• Data for analysis

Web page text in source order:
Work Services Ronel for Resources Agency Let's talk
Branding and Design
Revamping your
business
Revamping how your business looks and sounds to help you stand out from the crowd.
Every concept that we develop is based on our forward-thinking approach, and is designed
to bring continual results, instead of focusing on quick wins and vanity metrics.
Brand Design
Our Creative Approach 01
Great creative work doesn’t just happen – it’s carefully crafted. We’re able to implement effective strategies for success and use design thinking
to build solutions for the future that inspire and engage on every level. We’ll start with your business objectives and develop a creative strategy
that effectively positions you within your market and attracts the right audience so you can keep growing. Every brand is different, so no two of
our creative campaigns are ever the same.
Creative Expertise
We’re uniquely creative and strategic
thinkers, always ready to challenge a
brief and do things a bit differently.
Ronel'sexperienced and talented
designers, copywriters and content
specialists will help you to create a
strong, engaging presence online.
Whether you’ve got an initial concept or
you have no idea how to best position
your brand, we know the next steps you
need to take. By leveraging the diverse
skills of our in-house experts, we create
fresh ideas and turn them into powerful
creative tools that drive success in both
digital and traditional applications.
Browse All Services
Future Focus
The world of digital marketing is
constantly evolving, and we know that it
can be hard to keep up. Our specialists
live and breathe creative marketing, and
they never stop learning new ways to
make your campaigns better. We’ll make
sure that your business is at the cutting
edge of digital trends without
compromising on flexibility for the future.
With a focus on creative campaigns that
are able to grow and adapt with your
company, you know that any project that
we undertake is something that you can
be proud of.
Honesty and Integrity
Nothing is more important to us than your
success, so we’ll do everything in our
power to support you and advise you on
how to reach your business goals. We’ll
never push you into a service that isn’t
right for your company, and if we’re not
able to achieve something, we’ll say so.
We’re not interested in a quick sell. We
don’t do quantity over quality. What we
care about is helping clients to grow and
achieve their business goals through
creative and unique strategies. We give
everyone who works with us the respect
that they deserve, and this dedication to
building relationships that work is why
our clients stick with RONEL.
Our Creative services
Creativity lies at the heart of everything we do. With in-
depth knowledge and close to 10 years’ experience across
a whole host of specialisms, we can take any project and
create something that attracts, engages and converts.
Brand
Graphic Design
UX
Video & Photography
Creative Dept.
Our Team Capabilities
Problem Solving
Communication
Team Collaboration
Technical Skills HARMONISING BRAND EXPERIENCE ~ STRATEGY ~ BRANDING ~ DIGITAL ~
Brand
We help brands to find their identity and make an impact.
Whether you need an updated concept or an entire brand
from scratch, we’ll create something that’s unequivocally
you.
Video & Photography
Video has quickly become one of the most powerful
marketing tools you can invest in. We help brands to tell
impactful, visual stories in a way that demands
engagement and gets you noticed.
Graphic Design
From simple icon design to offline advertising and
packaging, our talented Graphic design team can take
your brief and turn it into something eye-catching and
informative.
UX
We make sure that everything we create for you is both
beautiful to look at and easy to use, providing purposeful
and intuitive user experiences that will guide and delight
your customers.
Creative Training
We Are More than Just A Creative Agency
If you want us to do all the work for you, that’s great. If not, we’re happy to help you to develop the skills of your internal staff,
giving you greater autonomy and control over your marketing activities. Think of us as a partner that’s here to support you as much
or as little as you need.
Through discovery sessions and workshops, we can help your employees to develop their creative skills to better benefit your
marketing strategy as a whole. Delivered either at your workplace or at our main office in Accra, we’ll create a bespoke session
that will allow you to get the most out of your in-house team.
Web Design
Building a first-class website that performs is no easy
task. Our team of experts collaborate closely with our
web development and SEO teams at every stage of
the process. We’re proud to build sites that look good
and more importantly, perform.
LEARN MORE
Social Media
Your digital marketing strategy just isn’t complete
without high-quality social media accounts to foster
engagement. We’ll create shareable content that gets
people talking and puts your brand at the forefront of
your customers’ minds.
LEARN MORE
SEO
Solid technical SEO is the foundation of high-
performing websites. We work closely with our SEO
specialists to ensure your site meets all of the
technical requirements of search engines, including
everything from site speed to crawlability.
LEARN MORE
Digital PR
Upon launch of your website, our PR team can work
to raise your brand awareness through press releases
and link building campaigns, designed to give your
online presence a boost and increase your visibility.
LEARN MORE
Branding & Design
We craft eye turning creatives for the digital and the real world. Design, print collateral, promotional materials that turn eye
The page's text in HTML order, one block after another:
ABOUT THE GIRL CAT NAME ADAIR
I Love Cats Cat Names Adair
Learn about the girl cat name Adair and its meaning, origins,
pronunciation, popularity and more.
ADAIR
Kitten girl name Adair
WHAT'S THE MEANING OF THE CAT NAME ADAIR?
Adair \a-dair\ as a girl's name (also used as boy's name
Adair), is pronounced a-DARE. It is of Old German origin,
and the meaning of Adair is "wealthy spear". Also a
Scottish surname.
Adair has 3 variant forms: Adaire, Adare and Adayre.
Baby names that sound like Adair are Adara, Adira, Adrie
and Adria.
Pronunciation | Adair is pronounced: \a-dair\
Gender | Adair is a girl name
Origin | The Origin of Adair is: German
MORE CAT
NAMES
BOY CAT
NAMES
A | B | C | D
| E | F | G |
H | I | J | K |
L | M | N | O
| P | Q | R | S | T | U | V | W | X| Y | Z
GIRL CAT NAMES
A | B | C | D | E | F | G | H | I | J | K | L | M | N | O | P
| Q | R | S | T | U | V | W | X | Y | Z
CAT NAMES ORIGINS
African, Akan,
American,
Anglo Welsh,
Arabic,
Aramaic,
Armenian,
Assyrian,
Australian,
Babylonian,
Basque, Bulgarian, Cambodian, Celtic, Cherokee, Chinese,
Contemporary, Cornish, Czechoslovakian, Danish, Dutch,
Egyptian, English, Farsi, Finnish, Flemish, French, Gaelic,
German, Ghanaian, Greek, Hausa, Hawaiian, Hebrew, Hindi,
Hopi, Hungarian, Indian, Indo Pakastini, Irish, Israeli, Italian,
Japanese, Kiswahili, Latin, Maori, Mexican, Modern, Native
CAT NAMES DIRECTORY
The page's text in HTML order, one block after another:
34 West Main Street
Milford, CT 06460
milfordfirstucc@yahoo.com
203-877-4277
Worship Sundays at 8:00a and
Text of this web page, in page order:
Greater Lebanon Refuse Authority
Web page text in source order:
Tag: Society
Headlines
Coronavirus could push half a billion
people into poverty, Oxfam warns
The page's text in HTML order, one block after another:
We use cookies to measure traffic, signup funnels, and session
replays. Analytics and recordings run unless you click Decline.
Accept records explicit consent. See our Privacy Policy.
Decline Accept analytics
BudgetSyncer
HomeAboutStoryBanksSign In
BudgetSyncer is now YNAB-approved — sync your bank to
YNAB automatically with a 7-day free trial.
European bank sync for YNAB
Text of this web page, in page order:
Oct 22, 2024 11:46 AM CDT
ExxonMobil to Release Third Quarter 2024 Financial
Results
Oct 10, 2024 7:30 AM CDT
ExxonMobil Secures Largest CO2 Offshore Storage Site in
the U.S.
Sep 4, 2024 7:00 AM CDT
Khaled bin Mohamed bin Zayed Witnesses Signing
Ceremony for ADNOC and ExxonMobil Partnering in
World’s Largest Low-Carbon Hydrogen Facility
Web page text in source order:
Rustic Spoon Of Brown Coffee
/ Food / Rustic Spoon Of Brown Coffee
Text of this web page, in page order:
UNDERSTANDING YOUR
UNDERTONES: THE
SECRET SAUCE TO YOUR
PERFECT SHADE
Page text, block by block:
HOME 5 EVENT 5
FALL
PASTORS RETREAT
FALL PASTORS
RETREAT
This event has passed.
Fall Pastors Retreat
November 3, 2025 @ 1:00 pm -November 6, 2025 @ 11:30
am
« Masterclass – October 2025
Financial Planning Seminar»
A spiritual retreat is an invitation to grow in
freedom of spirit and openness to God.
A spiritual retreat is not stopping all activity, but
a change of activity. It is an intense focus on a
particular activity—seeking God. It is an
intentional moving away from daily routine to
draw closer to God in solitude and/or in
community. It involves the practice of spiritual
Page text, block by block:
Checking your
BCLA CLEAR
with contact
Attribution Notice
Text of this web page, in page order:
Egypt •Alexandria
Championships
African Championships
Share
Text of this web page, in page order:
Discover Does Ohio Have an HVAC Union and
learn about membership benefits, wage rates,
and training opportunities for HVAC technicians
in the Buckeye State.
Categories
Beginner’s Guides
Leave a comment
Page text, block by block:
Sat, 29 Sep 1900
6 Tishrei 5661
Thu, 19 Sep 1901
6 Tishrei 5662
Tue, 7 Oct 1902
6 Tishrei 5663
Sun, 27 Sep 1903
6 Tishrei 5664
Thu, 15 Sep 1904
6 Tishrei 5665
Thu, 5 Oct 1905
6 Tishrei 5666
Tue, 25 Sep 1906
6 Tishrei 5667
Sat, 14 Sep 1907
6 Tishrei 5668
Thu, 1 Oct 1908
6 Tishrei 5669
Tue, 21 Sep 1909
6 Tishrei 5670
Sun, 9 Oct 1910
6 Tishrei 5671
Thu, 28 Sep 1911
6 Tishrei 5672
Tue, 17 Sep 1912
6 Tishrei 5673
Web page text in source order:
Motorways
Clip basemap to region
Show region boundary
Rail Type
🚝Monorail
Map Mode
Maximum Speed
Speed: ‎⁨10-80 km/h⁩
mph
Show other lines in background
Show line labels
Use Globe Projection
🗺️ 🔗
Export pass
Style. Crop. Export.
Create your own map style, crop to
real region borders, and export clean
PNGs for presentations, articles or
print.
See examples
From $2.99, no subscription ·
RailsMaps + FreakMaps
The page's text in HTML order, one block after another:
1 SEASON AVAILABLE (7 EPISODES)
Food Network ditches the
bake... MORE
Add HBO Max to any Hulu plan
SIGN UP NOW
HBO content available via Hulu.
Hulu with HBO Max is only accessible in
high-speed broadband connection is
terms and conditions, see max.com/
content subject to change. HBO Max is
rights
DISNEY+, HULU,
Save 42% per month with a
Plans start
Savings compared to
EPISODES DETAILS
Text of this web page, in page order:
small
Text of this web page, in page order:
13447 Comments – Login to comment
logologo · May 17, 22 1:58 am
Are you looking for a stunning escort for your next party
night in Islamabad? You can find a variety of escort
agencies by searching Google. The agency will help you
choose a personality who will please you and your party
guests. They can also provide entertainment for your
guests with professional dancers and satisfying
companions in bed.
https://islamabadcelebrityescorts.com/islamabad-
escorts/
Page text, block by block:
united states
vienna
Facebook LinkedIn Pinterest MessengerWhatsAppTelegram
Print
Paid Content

• Task to carry out
With the line holding "depth knowledge and" as the first and the line holding "Team Collaboration" as the last, set down that range of the entries above exactly, and nothing else.

• Solution to this task
depth knowledge and close to 10 years’ experience across
a whole host of specialisms, we can take any project and
create something that attracts, engages and converts.
Brand
Graphic Design
UX
Video & Photography
Creative Dept.
Our Team Capabilities
Problem Solving
Communication
Team Collaboration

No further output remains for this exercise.